Cooke J, Finneran K
Pap Ser United Hosp Fund N Y. 1994 Jan:1-43.
Emergency department overcrowding may not be so much a result of inappropriate use of the emergency department as it is a problem of the unavailability and inaccessibility of primary care services in the community. The prevailing theory that people use the emergency department because they cannot afford care elsewhere does not hold true. The vast majority of patients surveyed as part of the Emergency Services Initiative had some type of coverage, primarily Medicare or Medicaid. Without additional primary care capacity to accommodate walk-in patients and to make appointments available within one to two weeks, emergency departments will remain over-crowded. In addition to increasing primary care capacity, services must be structured to be as convenient and amenable to patient use as the emergency department. The findings of the Emergency Services Initiative supports the Preferred Primary Care Provider guidelines for the assignment of a primary practitioner or team to each patient, 24-hour telephone access for medical advice, evening and weekend hours, accommodation of walk-in patients, and the provision of nonurgent appointments within a maximum of two to four weeks. In addition, easy access to ancillary services for lab tests and X rays is beneficial for attracting patients. Patient education is also necessary. Questioning by counselors indicated that patients often do not understand that primary care settings are more appropriate than the emergency department for treatment of minor health problems. The most effective way to implement change in the health care system may not be through broad, generic prescriptions but through well-designed programs tailored to specific sites and communities. Changing staff behavior is often as challenging as changing patient behavior. Pre-project planning and communication about purpose, scope, and procedures are necessary if projects are to begin and continue smoothly. Ongoing evaluation is also key.

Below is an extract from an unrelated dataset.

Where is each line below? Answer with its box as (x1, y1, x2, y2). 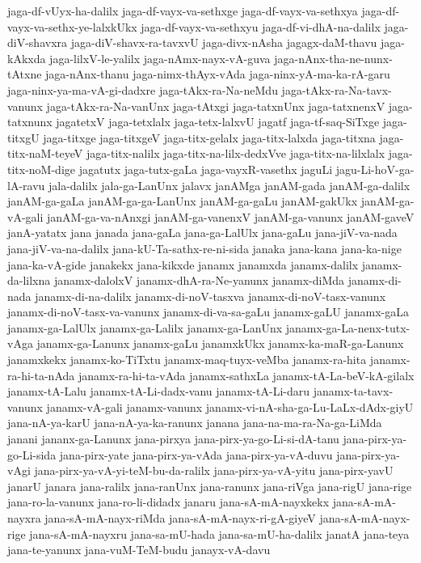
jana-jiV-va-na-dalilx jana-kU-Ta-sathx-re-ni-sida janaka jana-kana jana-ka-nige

急诊科过度拥挤与其说是急诊科使用不当的结果,不如说是社区初级保健服务无法获得且难以利用的问题。那种认为人们因为在其他地方负担不起医疗费用而使用急诊科的普遍理论并不成立。作为“紧急服务倡议”一部分接受调查的绝大多数患者都有某种形式的医保覆盖,主要是医疗保险或医疗补助。如果没有额外的初级保健能力来接待无需预约的患者并在一到两周内安排就诊,急诊科将持续过度拥挤。除了增加初级保健能力外,服务的安排必须像急诊科一样方便且便于患者使用。“紧急服务倡议”的调查结果支持“首选初级保健提供者”指南,该指南包括为每位患者分配一名初级医生或团队、提供24小时医疗咨询电话、提供夜间和周末服务、接待无需预约的患者以及在最多两到四周内提供非紧急预约。此外,方便获取实验室检查和X光等辅助服务有利于吸引患者。患者教育也是必要的。咨询人员的询问表明,患者常常不明白对于治疗轻微健康问题,初级保健机构比急诊科更合适。在医疗保健系统中实施变革的最有效方式可能不是通过宽泛、通用的规定,而是通过针对特定场所和社区精心设计的项目。改变工作人员的行为往往和改变患者的行为一样具有挑战性。如果项目要顺利启动并持续进行,项目前的规划以及关于目的、范围和程序的沟通是必要的。持续评估也是关键。